Innovation has, in many ways, flourished over the past 19 months

By: EBR - Posted: Tuesday, September 21, 2021

Tracking innovation around the globe in the face of the Covid-19 crisis.
Tracking innovation around the globe in the face of the Covid-19 crisis.

by Bruno Lanvin*

Innovation has, in many ways, flourished over the past 19 months. In the face of Covid-19, efforts to transform national economies towards a more ecologically and socially responsible approach, while taking advantage of the most recent digital tools, have not slowed down. On the contrary, digital transformation has accelerated, as it became a vital necessity for firms around the globe, and the abrupt reduction in human activities showed both the opportunity and peril of a quick transition towards a carbon-free economy. Barcelona, Milan and Paris innovated their urban development, for example, barrelling through a previously unthinkable increase of cycle lanes as public transport usage plummeted in 2020.

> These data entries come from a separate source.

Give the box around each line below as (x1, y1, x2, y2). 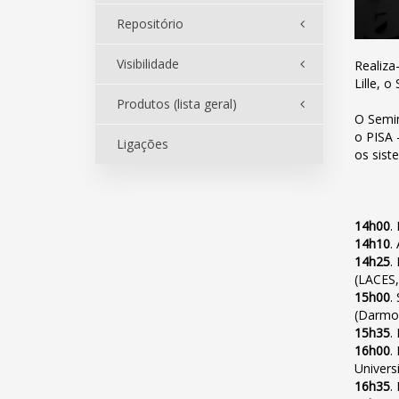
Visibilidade (117, 55, 179, 72)
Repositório (117, 15, 183, 32)
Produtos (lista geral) (117, 95, 237, 112)
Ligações (117, 135, 168, 152)
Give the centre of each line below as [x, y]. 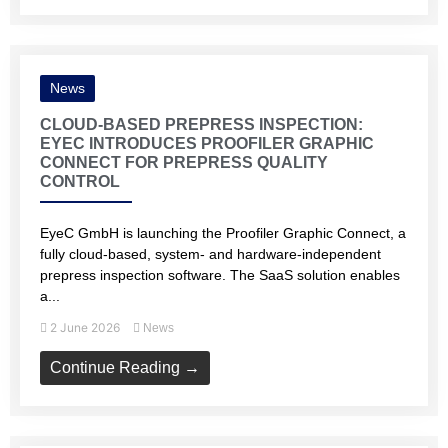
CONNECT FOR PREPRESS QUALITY [184, 162]
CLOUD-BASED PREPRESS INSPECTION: [201, 124]
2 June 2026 [85, 327]
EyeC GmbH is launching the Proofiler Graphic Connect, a [223, 233]
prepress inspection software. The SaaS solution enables [220, 275]
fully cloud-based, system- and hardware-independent [210, 254]
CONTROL [80, 181]
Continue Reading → [125, 367]
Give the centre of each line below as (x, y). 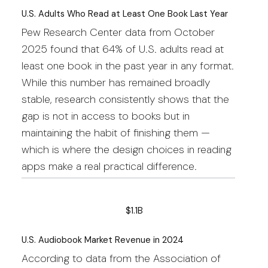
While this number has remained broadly (115, 82)
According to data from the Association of (121, 258)
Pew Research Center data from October (118, 32)
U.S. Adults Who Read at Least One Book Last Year (124, 13)
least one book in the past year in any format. (127, 66)
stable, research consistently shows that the (125, 99)
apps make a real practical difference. (109, 166)
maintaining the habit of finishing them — (115, 133)
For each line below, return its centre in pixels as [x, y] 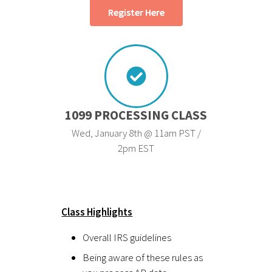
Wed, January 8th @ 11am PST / [136, 133]
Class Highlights [97, 212]
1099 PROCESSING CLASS [136, 115]
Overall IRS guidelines [127, 237]
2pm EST [136, 148]
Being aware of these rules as [143, 257]
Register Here [136, 12]
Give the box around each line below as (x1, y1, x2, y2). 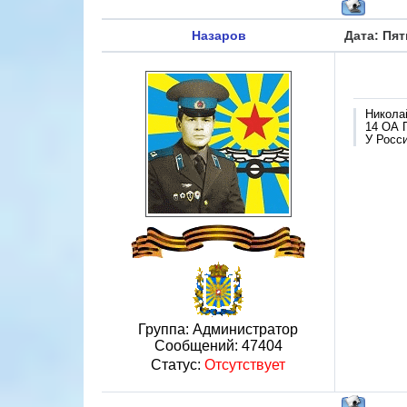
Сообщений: (154, 338, 242, 353)
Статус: (151, 357, 204, 372)
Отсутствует (204, 357, 285, 372)
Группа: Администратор (138, 322, 298, 337)
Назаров (191, 28, 246, 43)
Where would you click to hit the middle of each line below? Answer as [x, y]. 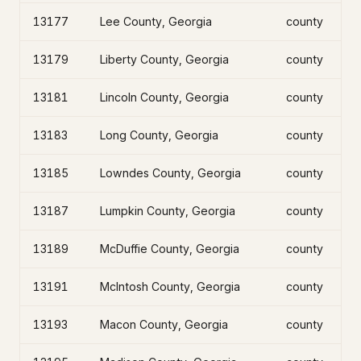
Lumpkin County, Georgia [168, 211]
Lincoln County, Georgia [164, 97]
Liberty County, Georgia [164, 59]
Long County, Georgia [159, 135]
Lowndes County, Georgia [170, 173]
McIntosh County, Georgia [170, 286]
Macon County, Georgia [164, 324]
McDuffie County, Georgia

It is reassuring to see that the recovery packages adopted by many economies around the world have included ample room for innovation, especially in the digital and sustainable areas, alongside long overdue investments in infrastructure.

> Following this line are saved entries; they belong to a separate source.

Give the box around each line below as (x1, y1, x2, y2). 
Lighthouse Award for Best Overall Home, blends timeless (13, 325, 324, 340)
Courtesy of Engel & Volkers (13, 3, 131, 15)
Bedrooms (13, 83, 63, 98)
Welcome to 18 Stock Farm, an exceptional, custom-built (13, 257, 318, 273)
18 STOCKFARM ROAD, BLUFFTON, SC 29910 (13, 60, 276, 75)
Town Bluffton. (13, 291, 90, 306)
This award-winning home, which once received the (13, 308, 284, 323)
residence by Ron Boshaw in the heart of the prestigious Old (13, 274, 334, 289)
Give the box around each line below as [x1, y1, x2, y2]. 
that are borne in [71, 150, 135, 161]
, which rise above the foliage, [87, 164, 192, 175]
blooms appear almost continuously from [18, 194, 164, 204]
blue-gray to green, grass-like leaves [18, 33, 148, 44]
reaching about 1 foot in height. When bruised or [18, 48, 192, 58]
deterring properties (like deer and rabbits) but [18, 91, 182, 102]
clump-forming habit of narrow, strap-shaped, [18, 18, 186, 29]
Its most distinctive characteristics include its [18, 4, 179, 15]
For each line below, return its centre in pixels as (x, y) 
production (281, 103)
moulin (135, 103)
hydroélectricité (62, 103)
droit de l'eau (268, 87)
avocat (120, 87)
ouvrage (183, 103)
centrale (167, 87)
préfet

In “Tracking Innovation Through the Covid-19 Crisis”, this year’s Global Innovation Index (GII) finds that investment in innovation has shown great resilience during the pandemic, often reaching new peaks, but it varies across sectors and regions. It is still too early to say which of the economic, social and political behavioural changes will remain over the long haul. Yet, over the last two years, innovation has been perceived as a key ingredient of our collective ability to face unprecedented challenges and to build more resilient organisations and societies.

A collaboration between the World Intellectual Property Organization (WIPO), the Portulans Institute and corporate partners, the GII measures a country’s innovation performance based on its innovation inputs (such as national research and development spending, higher education, the regulatory environment and infrastructure) and innovation outputs (like intellectual property).

The GII now includes an ‘innovation tracker’ which is a dashboard of some of the key dimensions of innovation, from investment volumes to technical progress to socio-economic impact. This new component should improve the readability and applicability of the report, both at the local and international levels.

The counter-cyclical role of innovation

The data and analyses mobilised for this edition of the GII indicate that the impact of Covid on innovation has been complex, and sometimes surprising. On one hand, the financial resources available for R&D have not diminished. This confirms a key message from previous editions of GII, namely that innovation has a counter-cyclical role to play in modern economies: Faced with a dramatic downturn in economic activity, governments have been quick to break previously sacrosanct rules of balancing their budgets and to inject massive financial support for failing industries and priority sectors. Innovation found strong public support, especially in areas like health and medicine.

But private financing for innovation also remained dynamic, including from the side of VC. Innovative start-ups were among the beneficiaries of that trend, especially in fields like healthtech and medtech, but also around teleworking tools. Spectacular increases in the market capitalisation of companies like Zoom or the e-commerce company Pinduoduo are clear evidence of this phenomenon.

Those developments, however, have been uneven across the various regions of the world. Large and mature economies have been able to generate the resources necessary because their creditworthiness remained high in international capital markets. In other words, they could handle a sudden increase in public debt. For most other economies, the pandemic pushed innovation to the back burner. Large portions of available finance were absorbed by immediate emergencies, especially public health.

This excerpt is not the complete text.